Energy storage technology may be the singular, most important component in our nation’s transition away from fossil fuels to renewable energy, since utility-scale, battery systems provide the flexibility to absorb, store and deploy energy at locations where and when the power is most needed. Energy storage is crucial to replacing America’s fleet of polluting, fossil fuel plants because they integrate the increasing amounts of wind, solar and hydropower being transmitted hundreds of miles without jeopardizing grid reliability — sometimes the wind isn’t blowing or the sun isn’t shining where and when the power is most needed.

For example, in New York City alone, there are plans to construct more than 9,000 MW of offshore wind projects that will connect to land, replacing more than 8,000 MW of an aging fleet of natural gas plants while adding more electrification capacity for vehicles. These goals cannot be accomplished without deploying utility-scale storage to connect new, intermittent offshore wind power that will take years to develop. More importantly, energy storage projects need to be constructed and operational before these new, planned renewable energy resources come online, making sure intermittent resources are balanced against demand.

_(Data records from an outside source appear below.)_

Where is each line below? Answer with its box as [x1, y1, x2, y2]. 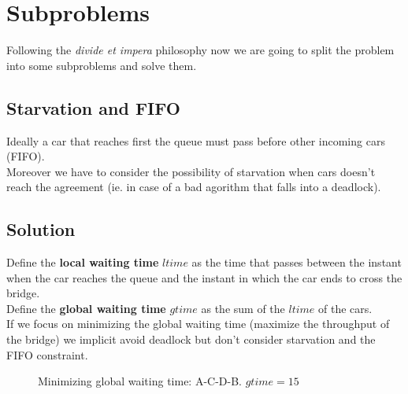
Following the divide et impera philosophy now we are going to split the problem [6, 42, 395, 58]
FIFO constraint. [6, 346, 88, 363]
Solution [6, 217, 76, 241]
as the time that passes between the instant [191, 254, 402, 271]
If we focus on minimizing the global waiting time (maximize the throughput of [6, 315, 390, 332]
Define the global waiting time [6, 300, 166, 316]
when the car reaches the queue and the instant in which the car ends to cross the [6, 269, 402, 285]
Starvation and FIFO [6, 95, 180, 120]
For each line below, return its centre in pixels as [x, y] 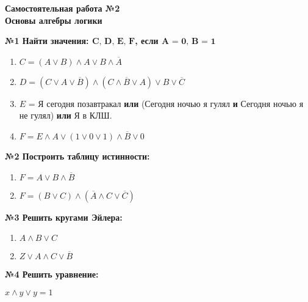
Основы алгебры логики [54, 20]
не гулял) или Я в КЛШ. [66, 115]
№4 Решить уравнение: [52, 274]
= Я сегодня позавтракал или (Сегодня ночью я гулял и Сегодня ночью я [166, 103]
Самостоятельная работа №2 [63, 8]
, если [147, 41]
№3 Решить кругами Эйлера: [64, 217]
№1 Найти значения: [47, 41]
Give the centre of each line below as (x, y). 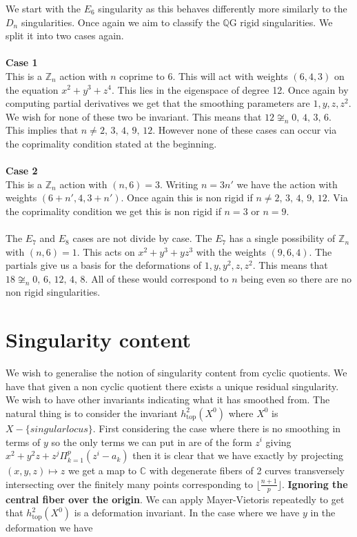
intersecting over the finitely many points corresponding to (129, 484)
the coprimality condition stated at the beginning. (111, 143)
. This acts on (106, 251)
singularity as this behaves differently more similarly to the (223, 8)
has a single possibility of (282, 238)
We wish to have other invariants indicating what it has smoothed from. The (168, 399)
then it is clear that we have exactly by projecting (238, 455)
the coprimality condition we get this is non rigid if (113, 211)
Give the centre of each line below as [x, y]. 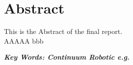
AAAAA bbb [24, 41]
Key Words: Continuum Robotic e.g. [67, 57]
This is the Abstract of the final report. [63, 31]
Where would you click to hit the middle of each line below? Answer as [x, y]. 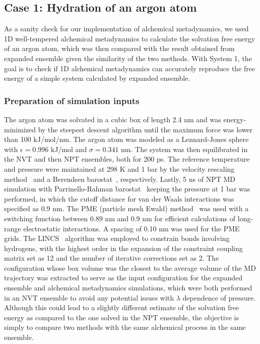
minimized [20, 129]
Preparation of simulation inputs [72, 100]
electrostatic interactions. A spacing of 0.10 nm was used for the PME [132, 228]
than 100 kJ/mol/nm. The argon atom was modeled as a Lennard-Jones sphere [126, 139]
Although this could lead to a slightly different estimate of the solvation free [122, 307]
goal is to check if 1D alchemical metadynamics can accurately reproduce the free [130, 68]
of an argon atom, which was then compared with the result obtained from [119, 48]
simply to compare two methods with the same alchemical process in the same [125, 327]
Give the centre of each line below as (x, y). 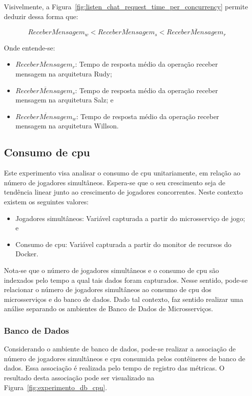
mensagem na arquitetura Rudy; (64, 74)
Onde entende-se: (30, 47)
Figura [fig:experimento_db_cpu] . (56, 387)
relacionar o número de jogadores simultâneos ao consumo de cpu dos (108, 289)
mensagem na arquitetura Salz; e (64, 100)
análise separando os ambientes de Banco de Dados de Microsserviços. (109, 309)
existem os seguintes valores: (46, 201)
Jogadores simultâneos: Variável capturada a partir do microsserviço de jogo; (130, 218)
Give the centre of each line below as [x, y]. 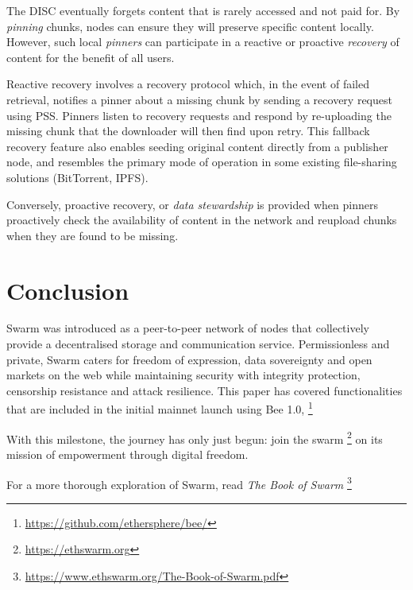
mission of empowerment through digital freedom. [127, 454]
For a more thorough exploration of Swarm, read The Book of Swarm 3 [179, 483]
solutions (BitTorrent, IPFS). [77, 177]
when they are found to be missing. [93, 235]
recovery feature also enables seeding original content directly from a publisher [197, 146]
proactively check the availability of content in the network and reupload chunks [202, 220]
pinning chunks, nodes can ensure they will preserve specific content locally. [190, 26]
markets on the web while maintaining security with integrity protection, [183, 375]
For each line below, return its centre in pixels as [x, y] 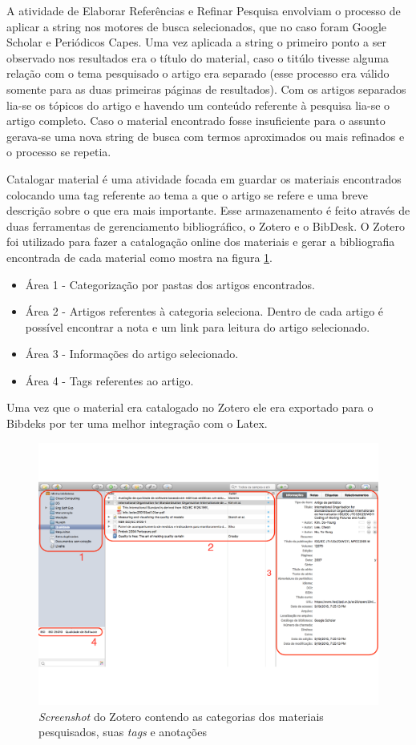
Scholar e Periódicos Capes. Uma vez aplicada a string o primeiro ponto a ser [196, 42]
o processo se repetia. [59, 152]
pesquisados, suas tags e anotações [123, 732]
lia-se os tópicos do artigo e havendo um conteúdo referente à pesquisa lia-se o [198, 105]
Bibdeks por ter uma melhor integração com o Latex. [137, 423]
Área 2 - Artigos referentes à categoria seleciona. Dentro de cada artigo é [204, 311]
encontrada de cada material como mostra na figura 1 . [139, 257]
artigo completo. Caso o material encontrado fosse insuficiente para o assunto [196, 121]

Unfortunately, and like every segment of our nation’s economy, the energy storage industry is reeling from unforeseen costs and supply chain delays, facing uncertain, external risks and market-based obstacles that must be acknowledged and addressed if we are to stay on track to aggressively fight climate change by investing and constructing energy storage projects that support dual goals of renewable energy and grid resiliency.

Utility-scale, battery systems operating today are quickly proving themselves to be a reliable and resilient workhorse for grid support in locations where projects have come online. California leads the nation in deploying energy storage because the state’s climate change policies are complemented by market incentives that reward grid resiliency, reliability, resource adequacy, voltage support and energy islanding. In most other states, energy markets do not compensate developers of energy storage with the same benefit-based approach — policies that need to be immediately remedied if they hope to attract similar investment.

Elected leaders, the Independent System Operators and other stakeholders need to recognize the detrimental impacts from escalating costs and move quickly to replicate market-based incentives that reward energy storage with similar financial incentives. It is ironic that billions of dollars in stand-by fees flow into keeping polluting natural gas plants online while the one asset base that is desperately needed by the grid for resiliency and reliability — energy storage — is stymied. The risk of not acting today could slow down our nation’s clean energy transition by decades.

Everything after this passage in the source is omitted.